* WORK ORDER
In this exercise, return only the lines that run from the line with "último paso es" to the end of the entries below, both included. Pictures are not copied.
↓
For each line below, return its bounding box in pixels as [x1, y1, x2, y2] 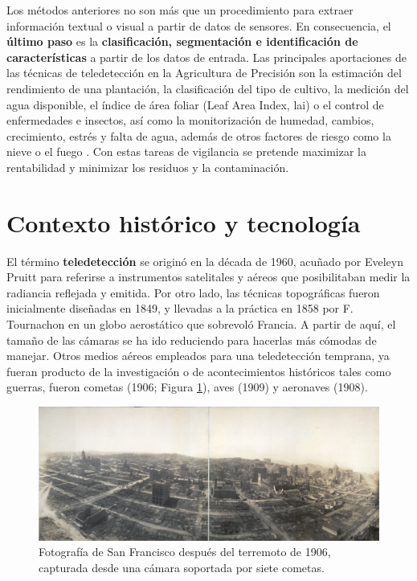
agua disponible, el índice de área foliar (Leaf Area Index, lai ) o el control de [6, 96, 384, 113]
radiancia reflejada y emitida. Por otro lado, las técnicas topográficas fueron [6, 284, 380, 301]
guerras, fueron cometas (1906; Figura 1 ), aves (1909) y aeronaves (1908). [6, 378, 368, 395]
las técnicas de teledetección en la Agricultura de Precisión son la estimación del [6, 64, 402, 81]
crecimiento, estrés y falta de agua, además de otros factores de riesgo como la [6, 127, 391, 144]
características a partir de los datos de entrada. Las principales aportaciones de [6, 48, 407, 65]
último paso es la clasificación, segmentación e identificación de [6, 33, 358, 50]
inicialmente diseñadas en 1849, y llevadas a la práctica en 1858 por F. [6, 300, 354, 317]
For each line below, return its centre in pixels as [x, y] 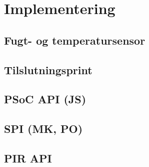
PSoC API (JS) [45, 99]
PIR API [28, 158]
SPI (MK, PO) [43, 129]
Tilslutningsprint [48, 69]
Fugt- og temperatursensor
↑
* RESPONSE AREA
último paso es la clasificación, segmentación e identificación de [6, 33, 358, 50]
inicialmente diseñadas en 1849, y llevadas a la práctica en 1858 por F. [6, 300, 354, 317]
For each line below, return its centre in pixels as [x, y] 
PSoC API (JS) [45, 99]
PIR API [28, 158]
SPI (MK, PO) [43, 129]
Tilslutningsprint [48, 69]
Fugt- og temperatursensor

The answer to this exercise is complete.